- Genre: Adult comedy-drama
- Written by: Akshay Poolla
- Directed by: Aditya Mandala;
- Starring: Darahas Maturu; Akshay Lagusani; Mouli Tanuj Prasanth; Anannyaa Akulaa; Aishwarya Hollakal; Jaiyetri Makana;
- Music by: Sidhartha Sadasivuni
- Country of origin: India
- Original language: Telugu
- No. of seasons: 1
- No. of episodes: 5

Production
- Producer: Arunabh Kumar
- Cinematography: Fahad Abdul Majeed
- Editor: Surya Vinay
- Running time: 30 minute
- Production company: The Viral Fever

Original release
- Network: Amazon Prime Video
- Release: 13 July 2023

Related
- Hostel Daze Engga Hostel

= Hostel Days =

2024 Telugu comedy drama TV series

Hostel Days is a 2023 Indian Telugu adaptation of the popular Indian Hindi-language comedy drama television miniseries Hostel Daze. The series is directed by Aditya Mandala and produced by Arubabh Kumar. It features an ensemble cast including Darahas Maturu, Akshay Lagusani, Mouli Tanuj Prasanth, Anannyaa Akulaa, Aishwarya Hollakal, and Jaiyetri Makana.
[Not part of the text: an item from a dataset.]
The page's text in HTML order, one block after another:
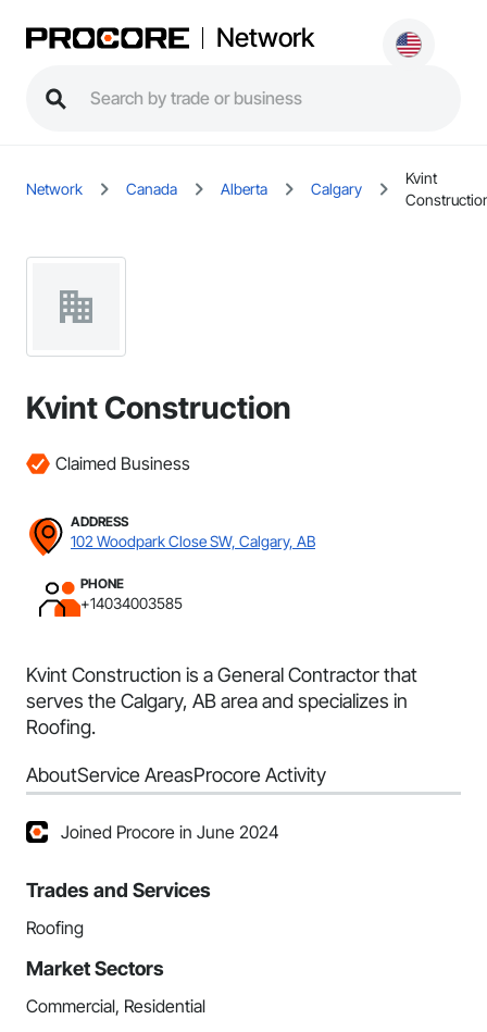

The series, written by Akshay Poolla, The first trailer was released on 7 July 2023 and series premiered on Amazon Prime Video on July 13, 2023.

== Synopsis ==
Hostel Days unfolds the lives of six students navigating the challenges of hostel life in an engineering college. The characters, each with their unique personalities, share experiences of trials, identity struggles, friendships, love, and academic endeavors. The narrative explores relatable oddities, strange obstacles, confrontations, and conflicts, providing a humorous glimpse into the world of college life.

== Cast ==

- Darahas Maturu as Sai Ram
- Akshay Lagusani as Naveen Yadav
- Mouli Tanuj Prasanth as Chitranjan Bhattachary
- Anannyaa Akulaa as Theppa
- Aishwarya Hollakal as Kavya
- Jaiyetri Makana as Rithika

=== Recurring cast ===

- Rajeev Kanakala as Xerox Shop Uncle
- Raghu Karumanchi as Sweeper Babai
- Jhansi as Canteen Aunty
- Thagubothu Ramesh Security Anna
- Harsha Chemudu Computer Lab Assistant

== Episodes ==

=== Season 1 ===

| Series | Episodes |  | Originally released |  |
|---|---|---|---|---|
| 1 | 5 |  | 26 January 2023 |  |

| No. overall | No. in season | Title | Directed by | Original release date |
|---|---|---|---|---|
| 1 | 1 | "Room No. 209" | Aditya Mandala | 13 July 2023 |
| 2 | 2 | "Rakshakudu" | Aditya Mandala | 13 July 2023 |
| 3 | 3 | "First Love" | Aditya Mandala | 13 July 2023 |
| 4 | 4 | "GRP" | Aditya Mandala | 13 July 2023 |
| 5 | 5 | "M1 Exam" | Aditya Mandala | 13 July 2023 |

== Reception ==
Hostel Days received mixed reviews from critics. The series has been commended for its attempts to depict hostel life, with Darahas Maturu and Anannyaa Akulaa's portrayal earning praises. Some reviewers have appreciated the exploration of different perspectives, including a focus on female characters. However, opinions on the overall execution vary, with some acknowledging its relatable elements and others finding it a passable show.